This project is a simple implementation of a Question Answering System built using LangChain and Transformers. It utilizes document embedding, vector search, and a question-answering pipeline to extract answers from a given text document.
- Document Parsing: Loads a text document and splits it into manageable chunks.
- Vector Search: Uses FAISS for efficient similarity search within the document.
- Embeddings: Employs HuggingFace's
sentence-transformers/all-MiniLM-L6-v2
for text embeddings. - Question Answering: Utilizes
distilbert-base-cased-distilled-squad
for answering questions based on the retrieved context. - Extensible Configuration: Customize questions and documents easily through the
Config
class.
-
Clone this repository:
git clone https://github.com/Niewiaro/AI-RAG.git cd AI-RAG
-
Install required dependencies:
pip install -r requirements.txt
Edit the Config
class in the script to set your custom document and questions:
class Config:
def __init__(self):
self.questions = (
"Who am I writing with?",
"When will he arrive?",
"Tell me his favorite song",
)
self.file_name = "document.txt"
self.document = """
Your document content here...
"""
-
Run the script:
python main.py
-
The script will:
- Save the document as a text file.
- Build a vector store from the document.
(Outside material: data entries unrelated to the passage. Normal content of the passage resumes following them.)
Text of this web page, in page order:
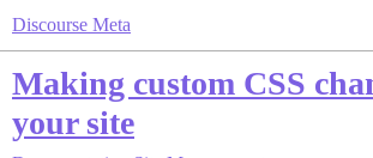
Discourse Meta
Making custom CSS
your site
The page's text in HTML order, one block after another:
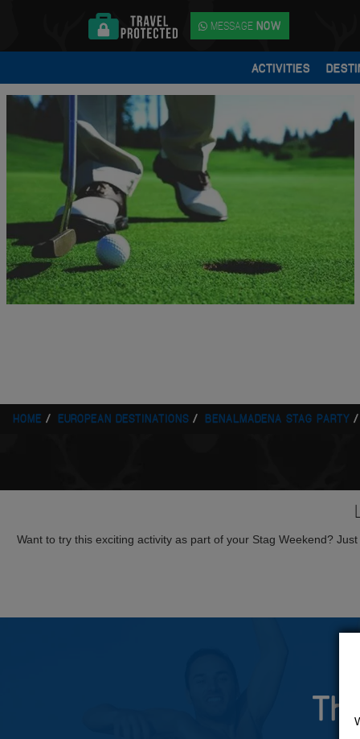
MESSAGE NOW
ACTIVITIES
HOME EUROPEAN DESTINATIONS BENALMADENA STAG PARTY
Want to try this exciting activity as part of your Stag Weekend?
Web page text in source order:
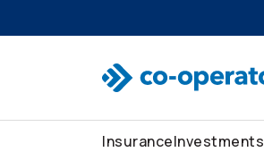
InsuranceInvestments
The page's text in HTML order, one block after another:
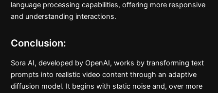
language processing capabilities, offering more responsive
and understanding interactions.
Conclusion:
Sora AI, developed by OpenAI, works by transforming text
prompts into realistic video content through an adaptive
diffusion model. It begins with static noise and, over more
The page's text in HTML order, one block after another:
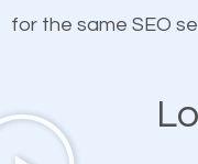
compel them to be
Mobile
A high percentage
for the same SEO
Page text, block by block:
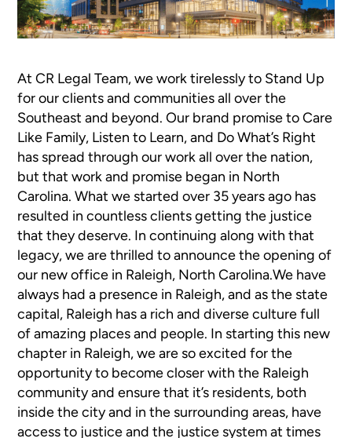
At CR Legal Team, we work tirelessly to Stand Up
for our clients and communities all over the
Southeast and beyond. Our brand promise to Care
Like Family, Listen to Learn, and Do What’s Right
has spread through our work all over the nation,
but that work and promise began in North
Carolina. What we started over 35 years ago has
resulted in countless clients getting the justice
that they deserve. In continuing along with that
legacy, we are thrilled to announce the opening of
our new office in Raleigh, North Carolina.We have
always had a presence in Raleigh, and as the state
capital, Raleigh has a rich and diverse culture full
of amazing places and people. In starting this new
chapter in Raleigh, we are so excited for the
opportunity to become closer with the Raleigh
community and ensure that it’s residents, both
inside the city and in the surrounding areas, have
access to justice and the justice system at times
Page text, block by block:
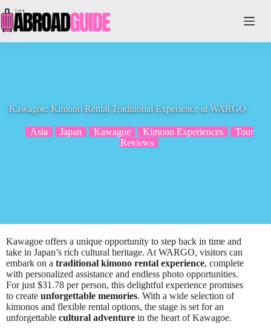
to
content
Kawagoe: Kimono Rental Traditional Experience at WARGO
Asia Japan Kawagoe Kimono Experiences
Tour
Reviews
Kawagoe offers a unique opportunity to step back in time and
take in Japan’s rich cultural heritage. At WARGO, visitors can
embark on a traditional kimono rental experience, complete
with personalized assistance and endless photo opportunities.
For just $31.78 per person, this delightful experience promises
to create unforgettable memories. With a wide selection of
kimonos and flexible rental options, the stage is set for an
unforgettable cultural adventure in the heart of Kawagoe.
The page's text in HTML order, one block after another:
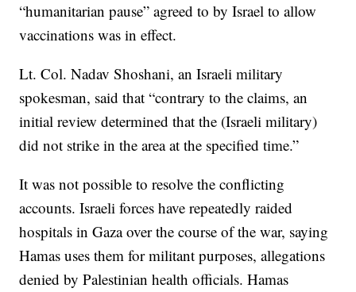
“humanitarian pause” agreed to by Israel to allow
vaccinations was in effect.
Lt. Col. Nadav Shoshani, an Israeli military
spokesman, said that “contrary to the claims, an
initial review determined that the (Israeli military)
did not strike in the area at the specified time.”
It was not possible to resolve the conflicting
accounts. Israeli forces have repeatedly raided
hospitals in Gaza over the course of the war, saying
Hamas uses them for militant purposes, allegations
denied by Palestinian health officials. Hamas
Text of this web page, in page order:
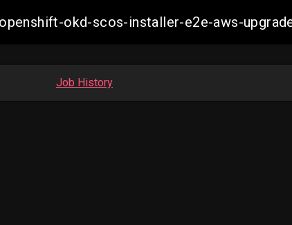
okd-scos-installer-e2e-aws-
Job History
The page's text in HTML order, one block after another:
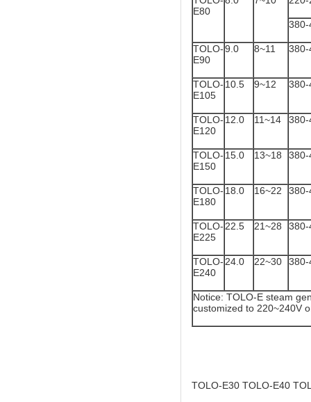
E80
380-
TOLO-
E90
9.0 8~11 380-
TOLO-
E105
10.5 9~12 380-
TOLO-
E120
12.0 11~14 380-
TOLO-
E150
15.0 13~18 380-
TOLO-
E180
18.0 16~22 380-
TOLO-
E225
22.5 21~28 380-
TOLO-
E240
24.0 22~30 380-
Notice: TOLO-E steam
customized to 220~240V
TOLO-E30 TOLO-E40
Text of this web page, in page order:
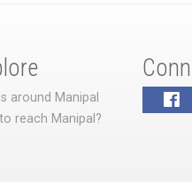
around Manipal
reach Manipal?
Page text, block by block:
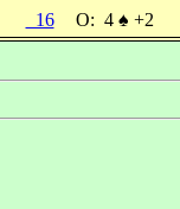
16 O: 4 ♠ +2
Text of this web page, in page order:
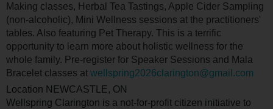
Making classes, Herbal Tea Tastings, Apple Cider Sampling
(non-alcoholic), Mini Wellness sessions at the practitioners'
tables. Also featuring Pet Therapy. This is a terrific
opportunity to learn more about holistic wellness for the
whole family. Pre-register for Speaker Sessions and Mala
Bracelet classes at wellspring2026clarington@gmail.com
Location NEWCASTLE, ON
Wellspring Clarington is a not-for-profit citizen initiative to
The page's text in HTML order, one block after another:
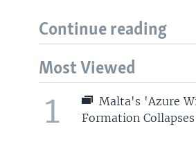
Continue reading
Most Viewed
1
Malta's 'Azure
Formation
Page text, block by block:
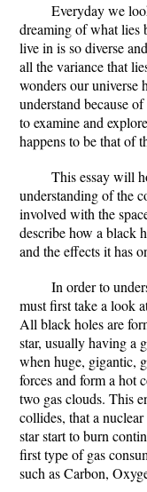
Everyday we
dreaming of what lies
live in is so diverse
all the variance that
wonders our universe
understand because
to examine and
happens to be that of
This essay will
understanding of the
involved with the
describe how a black
and the effects it has
In order to
must first take a look
All black holes are
star, usually having a
when huge, gigantic,
forces and form a hot
two gas clouds. This
collides, that a
star start to burn
first type of gas
such as Carbon,
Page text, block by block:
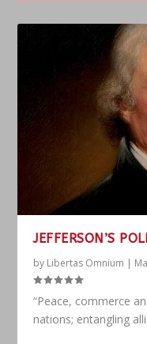
JEFFERSON’S
by Libertas Omnium |
“Peace, commerce
nations; entangling
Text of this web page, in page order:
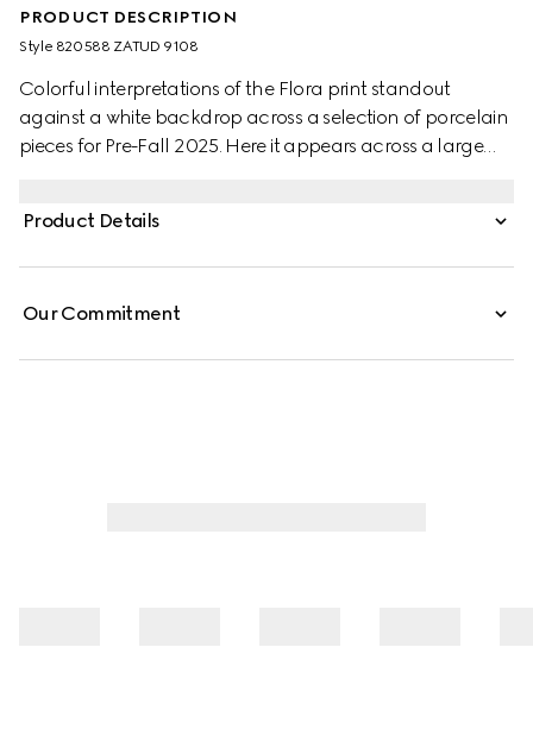
PRODUCT DESCRIPTION
Style ‎820588 ZATUD 9108
Colorful interpretations of the Flora print standout
against a white backdrop across a selection of porcelain
pieces for Pre-Fall 2025. Here it appears across a large
Product Details
Our Commitment
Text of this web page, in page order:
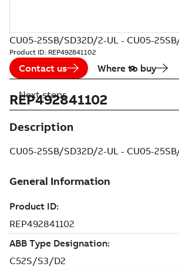
CU05-25SB/SD32D/2-UL - CU05-
Product ID: REP492841102
Contact us Where to buy
REP492841102
Description
CU05-25SB/SD32D/2-UL - CU05-
Next steps
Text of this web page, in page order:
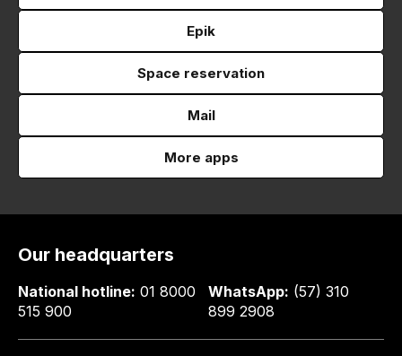
Epik
Space reservation
Mail
More apps
Our headquarters
National hotline: 01 8000
515 900
WhatsApp: (57) 310
899 2908
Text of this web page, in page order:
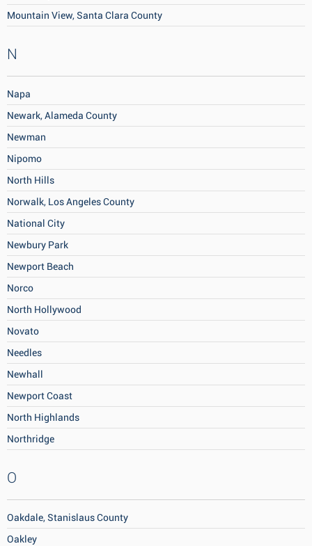
Mountain View, Santa Clara County
N
Napa
Newark, Alameda County
Newman
Nipomo
North Hills
Norwalk, Los Angeles County
National City
Newbury Park
Newport Beach
Norco
North Hollywood
Novato
Needles
Newhall
Newport Coast
North Highlands
Northridge
O
Oakdale, Stanislaus County
Oakley
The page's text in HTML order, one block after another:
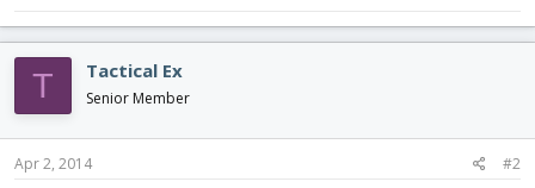
T Tactical Ex
Senior Member
Apr 2, 2014 #2
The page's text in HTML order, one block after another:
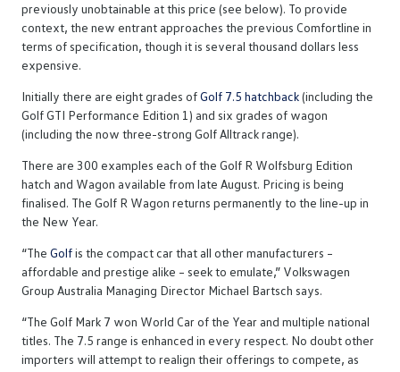
previously unobtainable at this price (see below). To provide
context, the new entrant approaches the previous Comfortline in
terms of specification, though it is several thousand dollars less
expensive.
Initially there are eight grades ofGolf 7.5 hatchback(including the
Golf GTI Performance Edition 1) and six grades of wagon
(including the now three-strong Golf Alltrack range).
There are 300 examples each of the Golf R Wolfsburg Edition
hatch and Wagon available from late August. Pricing is being
finalised. The Golf R Wagon returns permanently to the line-up in
the New Year.
“The Golfis the compact car that all other manufacturers –
affordable and prestige alike – seek to emulate,” Volkswagen
Group Australia Managing Director Michael Bartsch says.
“The Golf Mark 7 won World Car of the Year and multiple national
titles. The 7.5 range is enhanced in every respect. No doubt other
importers will attempt to realign their offerings to compete, as
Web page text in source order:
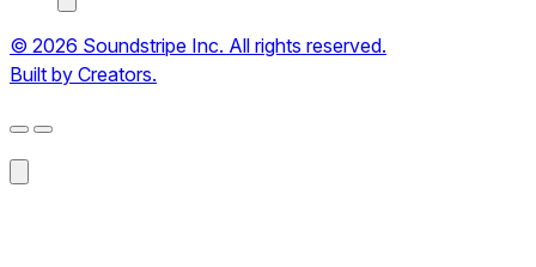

- Execute the specified questions.
- Print the answers to the console.
For the given example document and questions, the output might look like this:
Q: Who am I writing with?
A: Michał
Q: When will he arrive?
A: 5:55 PM
Q: Tell me his favorite song
A: Mateusz, flip the switch
main.py
: The main script containing the logic for loading documents, building a vector store, and executing the question-answering pipeline.document.txt
: The sample document file created by the script.
- LangChain: Framework for working with language models and text embeddings.
- Transformers: HuggingFace's library for NLP models.
- FAISS: Library for efficient similarity search.
- Add support for more languages using multilingual models.
- Improve accuracy by fine-tuning the QA model on specific domains.
- Integrate with a front-end interface for user-friendly interaction.
Special thanks to:
- HuggingFace for providing state-of-the-art models.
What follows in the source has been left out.